■ What the task requires
Please give the data again in full, precisely as it is written.

--- Data records Enclosed Below ---

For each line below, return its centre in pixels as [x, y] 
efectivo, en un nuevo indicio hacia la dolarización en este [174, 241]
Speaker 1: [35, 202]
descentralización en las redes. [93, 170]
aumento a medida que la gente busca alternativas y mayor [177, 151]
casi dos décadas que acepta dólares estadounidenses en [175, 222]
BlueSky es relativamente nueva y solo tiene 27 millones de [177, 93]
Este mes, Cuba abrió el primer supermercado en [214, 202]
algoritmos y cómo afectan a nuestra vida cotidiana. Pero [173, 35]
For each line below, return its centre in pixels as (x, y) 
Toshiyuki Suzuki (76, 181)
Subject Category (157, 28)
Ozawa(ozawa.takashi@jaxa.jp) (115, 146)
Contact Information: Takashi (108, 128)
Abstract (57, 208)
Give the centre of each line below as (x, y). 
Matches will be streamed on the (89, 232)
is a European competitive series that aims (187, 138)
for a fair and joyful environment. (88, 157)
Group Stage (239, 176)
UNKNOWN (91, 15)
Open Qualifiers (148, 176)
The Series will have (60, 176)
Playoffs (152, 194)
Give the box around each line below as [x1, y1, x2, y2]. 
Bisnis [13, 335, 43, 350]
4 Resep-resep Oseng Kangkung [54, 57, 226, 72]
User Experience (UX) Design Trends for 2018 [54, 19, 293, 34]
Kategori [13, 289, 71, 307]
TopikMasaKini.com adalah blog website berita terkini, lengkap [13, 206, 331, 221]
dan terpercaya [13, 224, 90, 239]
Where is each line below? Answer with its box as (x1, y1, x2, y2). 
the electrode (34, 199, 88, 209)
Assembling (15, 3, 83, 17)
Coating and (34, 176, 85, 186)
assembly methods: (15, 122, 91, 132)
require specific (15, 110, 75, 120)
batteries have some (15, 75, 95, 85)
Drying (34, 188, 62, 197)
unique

--- End of Enclosed Data records ---

■ Response box
For each line below, return its centre in pixels as [x, y] 
efectivo, en un nuevo indicio hacia la dolarización en este [174, 241]
Speaker 1: [35, 202]
descentralización en las redes. [93, 170]
aumento a medida que la gente busca alternativas y mayor [177, 151]
casi dos décadas que acepta dólares estadounidenses en [175, 222]
BlueSky es relativamente nueva y solo tiene 27 millones de [177, 93]
Este mes, Cuba abrió el primer supermercado en [214, 202]
algoritmos y cómo afectan a nuestra vida cotidiana. Pero [173, 35]
For each line below, return its centre in pixels as (x, y) 
Toshiyuki Suzuki (76, 181)
Subject Category (157, 28)
Ozawa(ozawa.takashi@jaxa.jp) (115, 146)
Contact Information: Takashi (108, 128)
Abstract (57, 208)
Give the centre of each line below as (x, y). 
Matches will be streamed on the (89, 232)
is a European competitive series that aims (187, 138)
for a fair and joyful environment. (88, 157)
Group Stage (239, 176)
UNKNOWN (91, 15)
Open Qualifiers (148, 176)
The Series will have (60, 176)
Playoffs (152, 194)
Give the box around each line below as [x1, y1, x2, y2]. 
Bisnis [13, 335, 43, 350]
4 Resep-resep Oseng Kangkung [54, 57, 226, 72]
User Experience (UX) Design Trends for 2018 [54, 19, 293, 34]
Kategori [13, 289, 71, 307]
TopikMasaKini.com adalah blog website berita terkini, lengkap [13, 206, 331, 221]
dan terpercaya [13, 224, 90, 239]
Where is each line below? Answer with its box as (x1, y1, x2, y2). 
the electrode (34, 199, 88, 209)
Assembling (15, 3, 83, 17)
Coating and (34, 176, 85, 186)
assembly methods: (15, 122, 91, 132)
require specific (15, 110, 75, 120)
batteries have some (15, 75, 95, 85)
Drying (34, 188, 62, 197)
unique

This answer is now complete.